Dorel Industries Inc. 's latest acquisition – a controlling stake in a group of companies that owns the most popular juvenile-products brand in South America – furthers its geographical diversification strategy, but with a twist.

The Montreal-based manufacturer of bicycles and car seats and other kids' safety products is for the first time getting into retailing with its deal to buy a 70-per-cent position in the Santiago-based group known as Silfa, which owns and distributes children's car seats, strollers and other products, including the market-leading Infanti brand in Chile, Bolivia, Peru and Argentina.

Dorel executives, on a conference call Thursday to discuss third-quarter results, were quick to play down the idea that the company wants to expand further into retailing. But there is no doubt the 52-store chain of Baby Infanti specialty shops in Chile and Peru that comes with the acquisition helps give Dorel an edge in marketing its baby gear in a new market.

There are no plans for Dorel to go big and bold in retailing, said Dorel's chief financial officer, Jeffrey Schwartz. But he said the stores provide a welcome window into a region where a young population and a swelling middle class are boosting consumer demand for juvenile products.

"We are going to learn about retail," Mr. Schwartz said on the conference call.

That, in turn, should help Dorel sharpen its marketing knowledge in the region as it hunts for other potential acquisition opportunities in Latin America, said president and chief executive officer Martin Schwartz.

"We're looking to expand, and we're going where the middle class is growing, where demand for the product is growing," the CEO said in an interview.

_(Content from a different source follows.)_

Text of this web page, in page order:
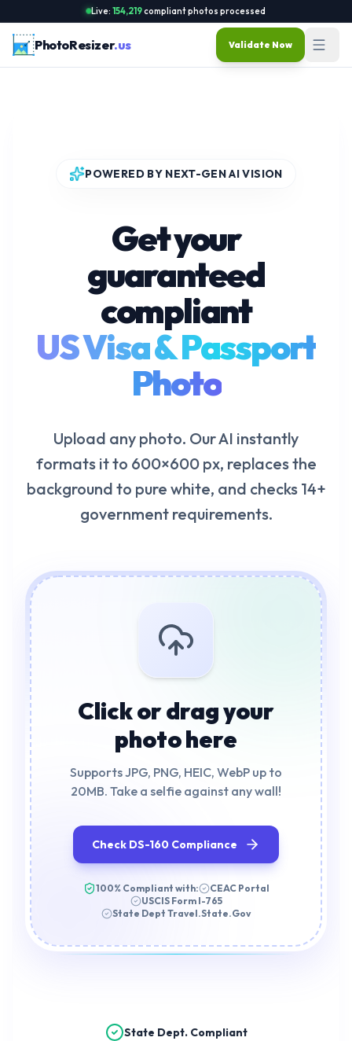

North America and Europe – where Dorel is well established – are solid markets but the company increasingly needs to be in faster-growing emerging markets, he said. "We do have our eyes open for other areas in South America, and so time will tell."

Dorel is already a partner in a joint venture in Brazil. The move into four new South American countries follows a proven business model of partnering with established companies that know the territory in fast-growing markets, said Dorel juvenile segment group president and CEO Hani Basile.

The deal with Silfa, which is expected to close in the fourth quarter, is a good one, said Leon Aghazarian, an analyst with National Bank Financial. "It fits. It makes sense for them," he said.

Among the benefits are the fact that Silfa's profit margins are superior to Dorel's and there is solid growth potential, Mr. Basile said in an interview.

For the third quarter, Dorel said its profit plunged almost 25 per cent to $23.1-million (U.S.) – or 71 cents a share – from $$30.6-million or 92 cents a year earlier, on reduced consumer demand for its juvenile products in the United States and Southern Europe.

Revenue reached $575.8-million, up slightly from $569.5-million.